Drain had played at some of the same clubs that Hendrix played in. Drain's influences were B. B. King, Ray Charles, Muddy Waters, Albert King and Freddie King.

==Later years==
===1990s===
Drain was instrumental in having a Jimi Hendrix Day recognized. He approached the mayor of Seattle Norm Rice and talked to him about it. The mayor, knowing the contribution to music Hendrix had made, readily agreed and on November 27, 1992, which would have been the 50th birthday for the guitarist, Mayor Rice issued a proclamation making it Jimi Hendrix Day. Some years later, Drain was recognized for his musical contributions as well, and a Sammy Drain Day was proclaimed in Seattle.

===2000s===
Drain was a regular player and the main blues artist at Thompson's Point of View at 23rd and Union. The restaurant had a problem with criminal activity taking place outside the premises which resulted in customers being frightened away. One day, a scuffle broke out in the club and Drain was nearly shot. Consequently, he left the venue.
He was interviewed for the 2004 documentary about Hendrix, Jimi Hendrix: By Those Who Knew Him Best, which also featured his brother Leon Hendrix and Octavia inventor Roger Mayer.

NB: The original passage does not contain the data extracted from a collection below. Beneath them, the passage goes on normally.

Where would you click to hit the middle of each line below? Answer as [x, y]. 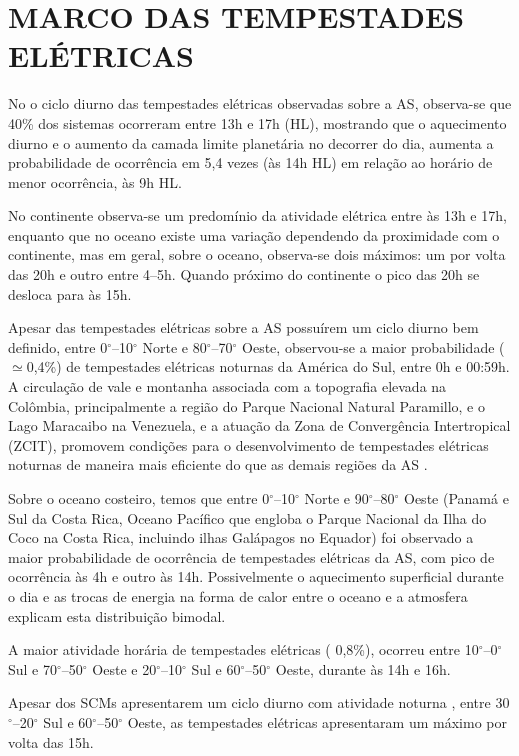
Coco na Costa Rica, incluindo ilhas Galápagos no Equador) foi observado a [241, 537]
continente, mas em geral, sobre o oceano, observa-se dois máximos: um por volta [257, 254]
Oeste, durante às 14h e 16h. [363, 668]
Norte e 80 [174, 346]
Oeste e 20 [124, 668]
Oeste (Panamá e [456, 498]
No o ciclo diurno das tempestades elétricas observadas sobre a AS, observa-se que [260, 103]
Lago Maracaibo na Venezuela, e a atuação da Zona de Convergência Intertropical [259, 425]
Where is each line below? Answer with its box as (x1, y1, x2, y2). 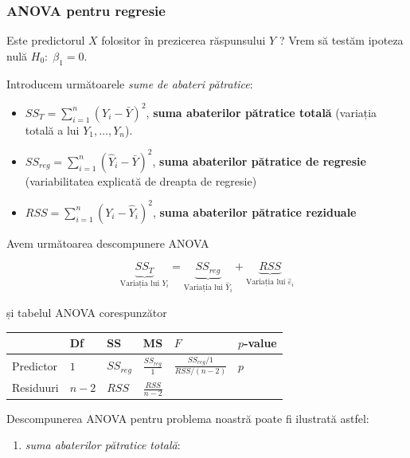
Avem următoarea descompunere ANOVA (6, 234, 209, 251)
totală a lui (25, 121, 80, 138)
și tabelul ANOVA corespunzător (6, 303, 167, 320)
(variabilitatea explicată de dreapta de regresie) (25, 172, 257, 189)
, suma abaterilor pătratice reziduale (152, 203, 357, 220)
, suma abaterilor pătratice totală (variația (146, 104, 377, 120)
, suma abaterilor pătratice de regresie (152, 152, 366, 169)
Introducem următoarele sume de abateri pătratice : (6, 75, 253, 92)
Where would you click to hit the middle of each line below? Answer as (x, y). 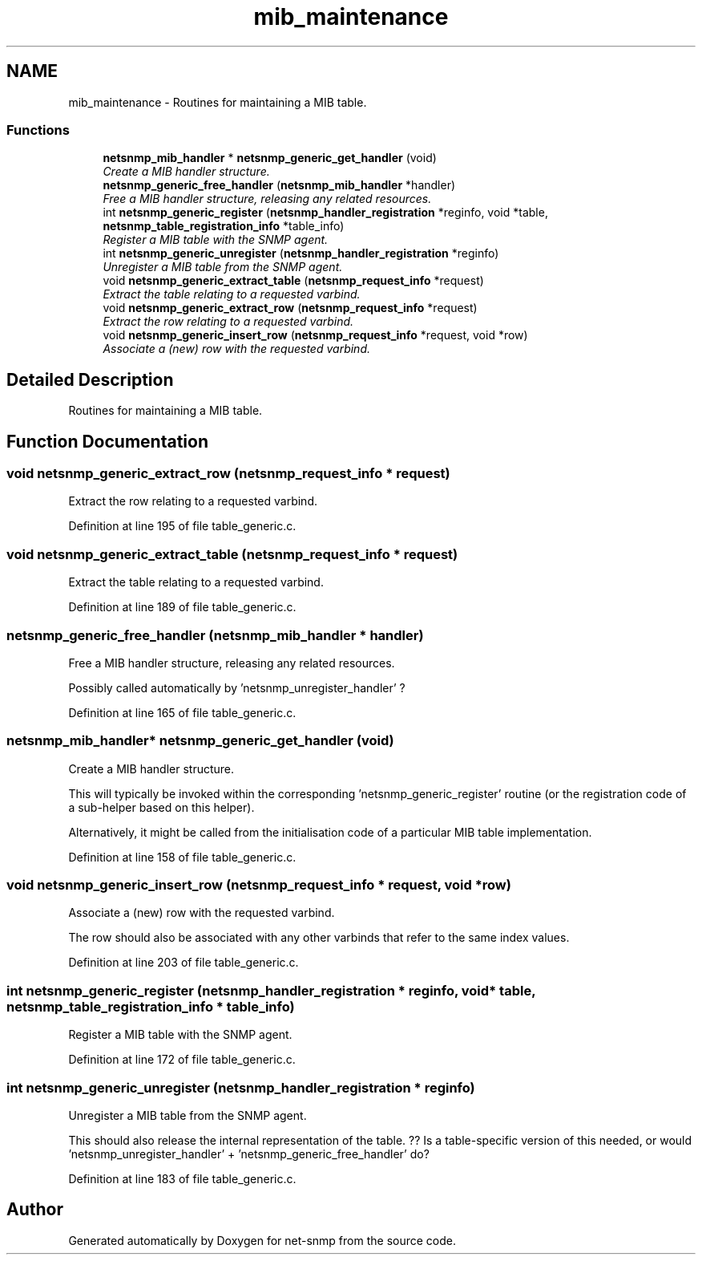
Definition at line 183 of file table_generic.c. (182, 1178)
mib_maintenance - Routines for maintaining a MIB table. (218, 102)
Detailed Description (90, 379)
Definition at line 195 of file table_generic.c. (182, 526)
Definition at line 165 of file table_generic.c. (182, 712)
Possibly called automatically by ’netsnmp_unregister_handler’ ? (237, 687)
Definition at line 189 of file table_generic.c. (182, 607)
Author (35, 1210)
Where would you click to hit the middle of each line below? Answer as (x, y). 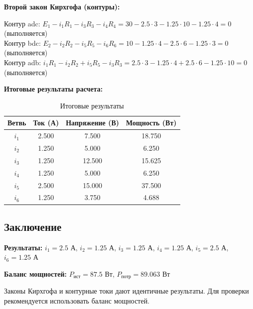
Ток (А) (46, 123)
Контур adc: (22, 23)
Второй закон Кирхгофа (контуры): (62, 6)
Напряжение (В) (93, 123)
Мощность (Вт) (151, 123)
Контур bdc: (22, 43)
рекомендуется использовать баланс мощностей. (77, 300)
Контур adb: (23, 62)
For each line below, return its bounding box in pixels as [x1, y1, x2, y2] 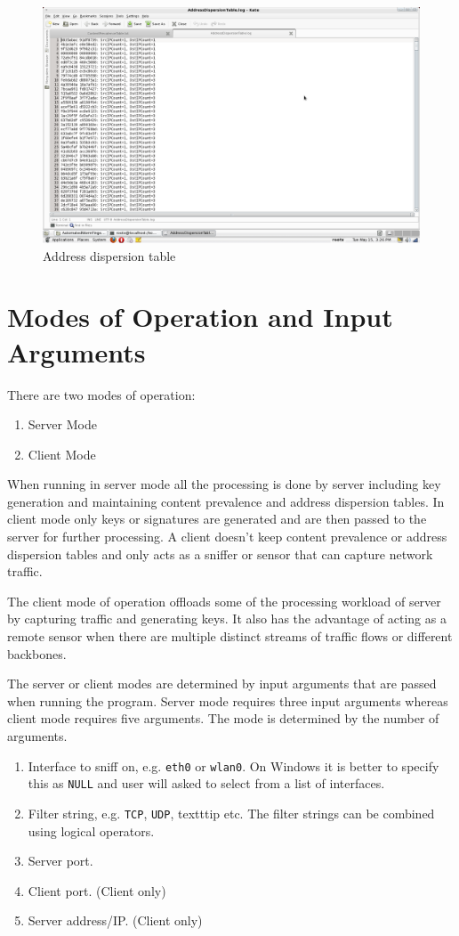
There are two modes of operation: [7, 385, 196, 403]
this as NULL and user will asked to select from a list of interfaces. [28, 774, 385, 793]
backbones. [7, 644, 67, 663]
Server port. [28, 851, 93, 870]
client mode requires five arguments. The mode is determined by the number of [7, 709, 439, 728]
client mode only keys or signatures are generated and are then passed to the [7, 509, 427, 528]
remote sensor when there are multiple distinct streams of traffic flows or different [7, 627, 453, 646]
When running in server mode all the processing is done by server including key [7, 475, 441, 493]
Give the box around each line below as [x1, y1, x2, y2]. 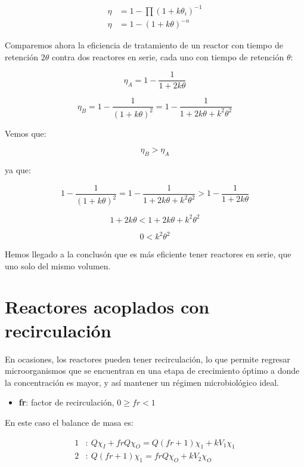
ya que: [5, 164, 31, 176]
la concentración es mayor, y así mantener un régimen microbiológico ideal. [5, 376, 279, 388]
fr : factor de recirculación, [18, 396, 114, 408]
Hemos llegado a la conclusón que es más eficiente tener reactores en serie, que [5, 248, 291, 260]
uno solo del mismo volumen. [5, 259, 111, 272]
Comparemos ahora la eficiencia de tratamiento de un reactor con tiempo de [5, 39, 283, 51]
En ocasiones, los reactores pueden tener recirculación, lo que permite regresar [5, 352, 290, 365]
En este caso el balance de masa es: [5, 416, 134, 428]
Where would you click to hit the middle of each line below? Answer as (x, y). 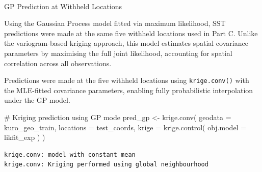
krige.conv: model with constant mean (70, 154)
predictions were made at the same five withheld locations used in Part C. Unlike (131, 33)
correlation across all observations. (58, 63)
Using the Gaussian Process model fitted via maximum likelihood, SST (115, 23)
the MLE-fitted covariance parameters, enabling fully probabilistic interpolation (129, 90)
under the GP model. (37, 100)
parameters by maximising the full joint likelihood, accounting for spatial (118, 53)
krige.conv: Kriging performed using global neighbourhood (106, 165)

In December 2003, Sammy Drain & Company were playing at Wazobia.

In 2004, it was decreed by King County Council member Larry Gossett that March 13 was "Sammy Drain Day". In November 2010, it was announced that along with the Leon Hendrix band, Joe Doria of McTuff, Jabril, Shawn Smith of Brad, Brandon Storms, Barrett Martin of Screaming Trees, and Drain were to play the Goodfoot Lounge on November 20 for Jimi Hendrix's 68th Birthday Bash.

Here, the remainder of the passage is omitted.